The weighted kappa statistic overcomes this limitation by applying distance-sensitive penalties and adjusting for agreement expected by chance. Consequently, it offers a more holistic and statistically grounded measure of methodological alignment.
These presented results have meaningful implications for practical risk assessment in engineering systems, particularly in critical infrastructure such as power transformers. The observed sensitivity of the kappa coefficient to the type and distribution of membership functions underscores that fuzzy modeling decisions are far from trivial; they materially influence the prioritization of failure modes and, consequently, the reliability of maintenance or mitigation strategies. For instance, Gaussian membership functions may better reflect smooth transitions in uncertainty for risk factors such as Occurrence or Detection, while trapezoidal membership functions can more effectively represent hard thresholds, particularly in the aggregation stage (FRPN).
From a methodological perspective, configuration T2-FIS 03 emerged as a robust and consistent fuzzy modeling approach for FMECA applied to power transformers. Its superior agreement values under both linear and quadratic weighting schemes indicate a stable prioritization output closely aligned with the reference method. These results support the suitability of this configuration as a candidate reference for future studies involving fuzzy-based FMECA in similar industrial settings.

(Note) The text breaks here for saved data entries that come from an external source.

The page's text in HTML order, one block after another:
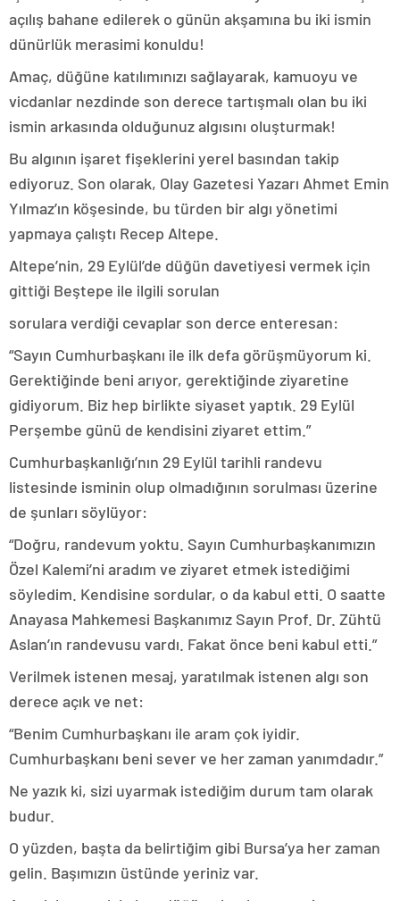
açılış bahane edilerek o günün akşamına bu iki ismin
dünürlük merasimi konuldu!
Amaç, düğüne katılımınızı sağlayarak, kamuoyu ve
vicdanlar nezdinde son derece tartışmalı olan bu iki
ismin arkasında olduğunuz algısını oluşturmak!
Bu algının işaret fişeklerini yerel basından takip
ediyoruz. Son olarak, Olay Gazetesi Yazarı Ahmet Emin
Yılmaz’ın köşesinde, bu türden bir algı yönetimi
yapmaya çalıştı Recep Altepe.
Altepe’nin, 29 Eylül’de düğün davetiyesi vermek için
gittiği Beştepe ile ilgili sorulan
sorulara verdiği cevaplar son derce enteresan:
“Sayın Cumhurbaşkanı ile ilk defa görüşmüyorum ki.
Gerektiğinde beni arıyor, gerektiğinde ziyaretine
gidiyorum. Biz hep birlikte siyaset yaptık. 29 Eylül
Perşembe günü de kendisini ziyaret ettim.”
Cumhurbaşkanlığı’nın 29 Eylül tarihli randevu
listesinde isminin olup olmadığının sorulması üzerine
de şunları söylüyor:
“Doğru, randevum yoktu. Sayın Cumhurbaşkanımızın
Özel Kalemi’ni aradım ve ziyaret etmek istediğimi
söyledim. Kendisine sordular, o da kabul etti. O saatte
Anayasa Mahkemesi Başkanımız Sayın Prof. Dr. Zühtü
Aslan’ın randevusu vardı. Fakat önce beni kabul etti.”
Verilmek istenen mesaj, yaratılmak istenen algı son
derece açık ve net:
“Benim Cumhurbaşkanı ile aram çok iyidir.
Cumhurbaşkanı beni sever ve her zaman yanımdadır.”
Ne yazık ki, sizi uyarmak istediğim durum tam olarak
budur.
O yüzden, başta da belirtiğim gibi Bursa’ya her zaman
gelin. Başımızın üstünde yeriniz var.

However, in complex practical applications, where multiple factors interact and system conditions are dynamic, the diversity and uncertainty introduced by different membership function designs can compromise the consistency and reliability of fuzzy-FMECA outputs. To address these challenges, future work should explore adaptive or data-driven strategies for tuning membership functions. For example, optimization techniques or machine learning approaches could be used to calibrate membership function parameters based on empirical failure data or expert consensus. Furthermore, incorporating robustness testing, such as sensitivity analyses across membership function types or configurations, and validating the models through cross-domain case studies will be key to ensuring generalizability and methodological resilience.

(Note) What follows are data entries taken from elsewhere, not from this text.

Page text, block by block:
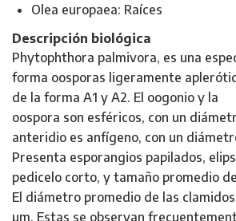
Olea europaea: Raíces
Descripción biológica
Phytophthora palmivora, es una
forma oosporas ligeramente
de la forma A1 y A2. El oogonio y la
oospora son esféricos, con un
anteridio es anfígeno, con un
Presenta esporangios papilados,
pedicelo corto, y tamaño promedio de
El diámetro promedio de las
µm. Estas se observan
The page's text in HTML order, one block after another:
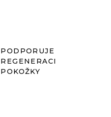
PODPORUJE
REGENERACI
POKOŽKY
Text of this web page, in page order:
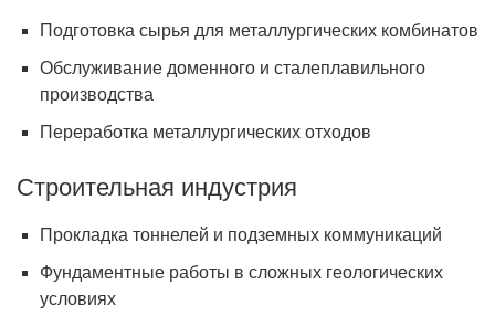
Подготовка сырья для металлургических комбинатов
Обслуживание доменного и сталеплавильного
производства
Переработка металлургических отходов
Строительная индустрия
Прокладка тоннелей и подземных коммуникаций
Фундаментные работы в сложных геологических
условиях
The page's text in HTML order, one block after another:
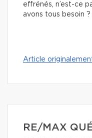
effrénés, n’est-ce
avons tous besoin ?
Article
RE/MAX
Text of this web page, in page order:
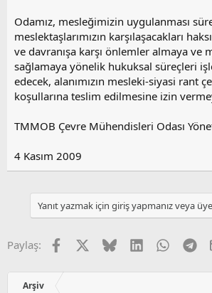
Odamız, mesleğimizin uygulanması
meslektaşlarımızın karşılaşacakları
ve davranışa karşı önlemler almaya ve
sağlamaya yönelik hukuksal süreçleri
edecek, alanımızın mesleki-siyasi rant
koşullarına teslim edilmesine izin
TMMOB Çevre Mühendisleri Odası
4 Kasım 2009
Yanıt yazmak için giriş yapmanız veya
Paylaş: Facebook BlueskyLinkedIn
Arşiv

Another complementary solution involves the direct involvement of domain experts in defining and validating membership functions. Experts in FMECA can contribute valuable insights into the appropriate shape, symmetry, and distribution of the membership functions to accurately reflect real-world behavior and system thresholds. By systematically integrating expert knowledge into the fuzzy modeling process, the resulting functions can more effectively capture operational semantics and enhance model interpretability. While this introduces a degree of subjectivity, structured elicitation methods and guided parameterization tools can help standardize the process and enhance consistency across applications.
Finally, the integration of statistical validation mechanisms, such as kappa significance testing, adds rigor to the comparison between FMECA methods and elevates the evaluation beyond subjective or qualitative matching. Further research could investigate hybrid weighting schemes or the development of adaptive membership function structures that respond dynamically to the characteristics of the analyzed system, ultimately enhancing agreement with expert-based prioritization.